MODEL_PATH="models/ltv_xgb.joblib"
PRED_PATH="outputs/ltv_predictions.csv"

In [8]:
df=pd.read_csv(TRAIN_FILE)
print("Loaded:", TRAIN_FILE,"shape:",df.shape)
display(df.head())

Loaded: ltv_train.csv shape: (51, 14)


Unnamed: 0,customer_id,frequency,monetary_sum,monetory_avg,last_order_date,first_order_date,distinct_categories,avg_items,recencey_days,tenure_days,orders_30d,orders_90d,orders_180d,ltv_12m
0,C0001,2,1650,825.0,2023-05-11,2023-02-15,2,1.5,600,685,0.0,0.0,0.0,3620.0
1,C0002,4,2480,620.0,2024-03-29,2022-12-28,4,1.75,277,734,0.0,0.0,0.0,2970.0
2,C0003,4,2790,697.5,2024-07-19,2023-03-22,4,1.25,165,650,0.0,0.0,1.0,3230.0
3,C0004,4,4540,1135.0,2024-11-01,2020-08-12,4,1.5,60,1602,0.0,2.0,2.0,2770.0
4,C0005,3,1775,591.666667,2024-06-05,2021-06-30,3,1.0,209,1280,0.0,0.0,0.0,830.0


In [9]:
print(df['ltv_12m'].describe().to_string())
print("zero-LTV %:",(df['ltv_12m']==0).mean()*100)
USE_LOG=True

count      51.000000
mean     3490.392157
std      1497.652778
min         0.000000
25%      2665.000000
50%      3280.000000
75%      4185.000000
max      8050.000000
zero-LTV %: 1.9607843137254901


In [11]:
candidate=["frequency","monetory_sum","monetory_avg","avg_items","distinct_categories","recency_days","tenure_days","orders_30d",
           "orders_90d","or ders_180d","age","acq_channel_count","signup_tenure_days"]
features=[f for f in candidate if f in df.columns]
cats=[c for c in["region","acquisition_channel"] if c in df.columns]
print("Numeric features:", features)
print("Categorical features:", cats)

Numeric features: ['frequency', 'monetory_avg', 'avg_items', 'distinct_categories', 'tenure_days', 'orders_30d', 'orders_90d']
Categorical features: []


In [13]:
train_df, val_df= train_test_split(df, test_size=0.2, random_state=42)
print("Train:",train_df.shape, "Val:", val_df.shape)

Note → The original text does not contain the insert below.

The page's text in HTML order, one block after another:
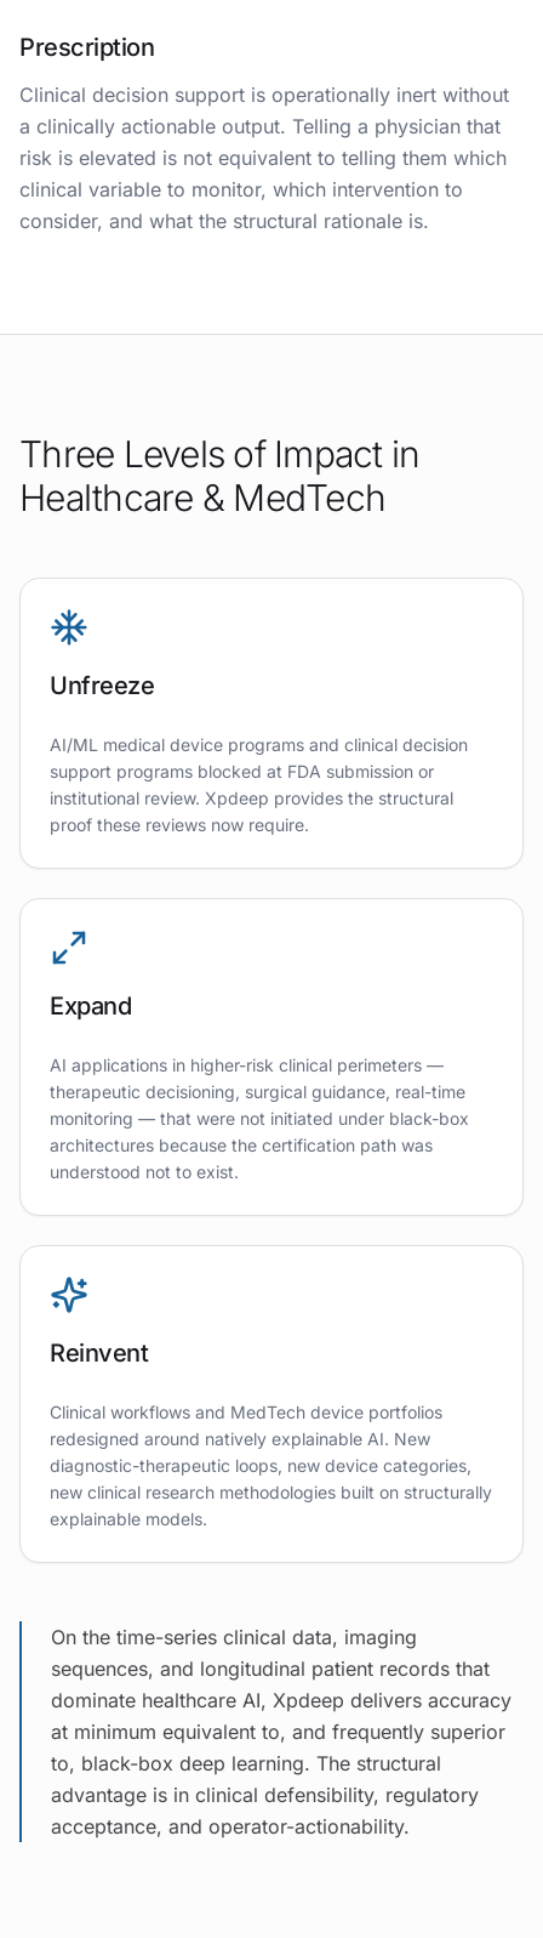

Train: (40, 14) Val: (11, 14)


In [14]:
# create ColumnTransformer (one-hot small cats)
transformers = []
if cats:
    transformers.append(("cat", OneHotEncoder(handle_unknown="ignore", sparse=False), cats))
preprocessor = ColumnTransformer(transformers=transformers, remainder="passthrough", verbose_feature_names_out=False)
preprocessor.fit(train_df[features + cats])
X_train = preprocessor.transform(train_df[features + cats])
X_val   = preprocessor.transform(val_df[features + cats])

if USE_LOG:
    y_train = np.log1p(train_df['ltv_12m'].values)
    y_val = np.log1p(val_df['ltv_12m'].values)
else:
    y_train = train_df['ltv_12m'].values
    y_val = val_df['ltv_12m'].values

print("X_train shape:", X_train.shape, "y_train len:", len(y_train))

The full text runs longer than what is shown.